但是，如果可能的话，我真的希望避免这种转换。显然，有时候是不可能的，但是在那些情况下，IllegalArgumentException几乎肯定是错误的，因为客户端代码是错误的。

2  

Java integer types are represented as signed. With an input between 2³¹ and 2³² (or -2³¹ and -2³²) the cast would succeed but your test would fail.

Java整数类型表示为已签名。在231和232(或-231和-232)之间输入，cast将成功，但是您的测试将失败。

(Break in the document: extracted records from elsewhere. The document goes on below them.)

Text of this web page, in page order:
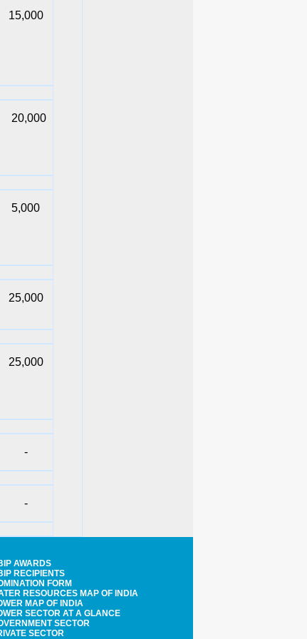
15,000
20,000
5,000
25,000
25,000
-
-
AWARDS
RECIPIENTS
FORM
RESOURCES MAP OF INDIA
MAP OF INDIA
SECTOR AT A GLANCE
SECTOR
SECTOR

What to check for is whether all of the high bits of the long are all the same:

要检查的是所有的高比特是否都是一样的:

public static final long LONG_HIGH_BITS = 0xFFFFFFFF80000000L;
public static int safeLongToInt(long l) {
    if ((l & LONG_HIGH_BITS) == 0 || (l & LONG_HIGH_BITS) == LONG_HIGH_BITS) {
        return (int) l;
    } else {
        throw new IllegalArgumentException("...");
    }
}

0  

(int) (longType + 0)

but Long can not exceed the maximum :)

但长不能超过最大:)

-5  

One other solution can be:

另一个解决办法是:

public int longToInt(Long longVariable)
{
    try { 
            return Integer.valueOf(longVariable.toString()); 
        } catch(IllegalArgumentException e) { 
               Log.e(e.printstackstrace()); 
        }
}

I have tried this for cases where the client is doing a POST and the server DB understands only Integers while the client has a Long.

我已经尝试过这种情况，因为客户端正在做一个POST，而服务器DB只理解整数，而客户端有很长时间。